The sometimes ignored or less obvious need is that of spiritual healing. I suspect spiritual sickness, often seen most clearly in people who suffer abandonment, division, despair, and darkness, is the greater challenge for our time.

The COVID environment in which we live has exposed many challenges for us, and yet it has also provided us with opportunities to seek a deeper healing for our world. One might say that there is a great demand for the healing balm of the Spirit.

In our Gospel this evening (Luke 4:16-21), the Evangelist Luke recounts Jesus’ fulfillment of the prophecy of Isaiah from our first reading (Isaiah 61:1-3, 6, 8-9). Members of the Nazareth synagogue may have thought that Jesus was another prophet like John the Baptist, announcing the coming of the anointed one – the Messiah. However, that is not what Jesus meant.

What Jesus meant in the synagogue was that the day of the Messiah has arrived. The long awaited and hoped-for son of David, the liberator and Saviour, the ruler of the kings of the earth, the incarnation of God’s justice and peace — the Christ has come.

The sweet unction of the Spirit has been poured out upon Jesus, victim and priest, so that He might wash away our sins with His blood and make us priests to serve God (cf Rev 1:5-6).

This annual celebration is a wonderful reminder that we are brothers and sisters in Christ. At our baptism, we were all anointed with oil as a sign that we share in the life of Christ. Through baptism we have all been adorned with a royal priesthood, because in baptism we have become God’s holy people. This priesthood consecrates the community of the Church to the worship and service of God and to the service of humanity.

Unique to this Mass is also the commemoration of the anointing of Christ the priest, that has been given to the Church in the ministerial priesthood. When our priests were ordained their hands were anointed as a sign of their being consecrated anew for the service of God and of God’s people.

Both the baptismal priesthood of the faithful and the ministerial priesthood belong to Christ. It is Christ alone who is good news for the poor. He alone binds up hearts that are broken, and in Christ alone are captives set free. In the outpouring of His Spirit and through the anointing with sacred oil, Christ’s Body is purified, strengthened, and sanctified.

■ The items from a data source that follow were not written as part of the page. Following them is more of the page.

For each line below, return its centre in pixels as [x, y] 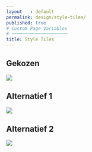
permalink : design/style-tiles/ [46, 17]
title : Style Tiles [30, 39]
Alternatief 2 [30, 129]
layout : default [30, 12]
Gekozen [23, 63]
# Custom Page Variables [37, 28]
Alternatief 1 [29, 96]
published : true [26, 23]
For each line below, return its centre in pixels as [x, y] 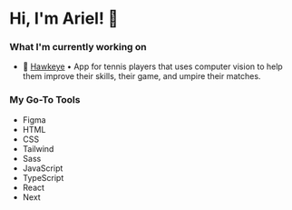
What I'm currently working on [78, 47]
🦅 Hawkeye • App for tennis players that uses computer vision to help [152, 66]
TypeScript [43, 177]
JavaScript [43, 168]
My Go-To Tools [45, 100]
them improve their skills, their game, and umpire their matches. [141, 76]
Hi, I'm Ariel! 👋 [64, 19]
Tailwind [38, 148]
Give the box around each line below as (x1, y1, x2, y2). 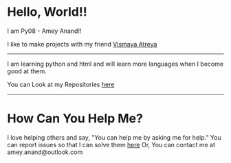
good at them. (7, 66, 47, 75)
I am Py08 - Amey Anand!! (7, 27, 82, 35)
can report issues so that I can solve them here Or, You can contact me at (7, 140, 215, 149)
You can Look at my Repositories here (7, 80, 115, 88)
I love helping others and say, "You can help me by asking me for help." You (7, 133, 221, 141)
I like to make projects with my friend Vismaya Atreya (7, 40, 157, 48)
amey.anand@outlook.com (7, 148, 83, 156)
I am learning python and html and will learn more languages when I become (7, 60, 224, 68)

My brothers and sisters, we are living members of this body. We are sons and daughters in the family of God. We are the anointed and chosen people of the New Testament.

This evening, we acclaim our unity in Christ, and we turn once more to the Lord and reject all that might divide us or separate us from Christ. There is one Church – one Body of Christ. The spirit of unity is the foundation of the spirit of our local Church of Broken Bay.

Our Christian vocation to hold fast to the faith; to announce the Good News of Jesus Christ; and to be witnesses of God’s merciful love is only of God if we do all in unity with Christ and with each other.

As we live and die with Christ, may we find inspiration from Saint Paul who ceaselessly stressed the need for unity in the community of the Church. He urged: “I appeal to you, brothers and sisters… that there be no divisions among you, but that you be united in the same mind and the same purpose” (1 Cor 1:10). Make “every effort to maintain the unity of the Spirit in the bond of peace” (Eph 4:3). Stand “firm in one spirit, striving side by side with one mind for the faith of the Gospel” (Phil 1:27).

With this in mind, and with one faith in Christ, we are anointed as instruments of the Lord’s spiritual healing for our world. Together, priests and people, may we be steadfast witnesses of faith and love. Amen.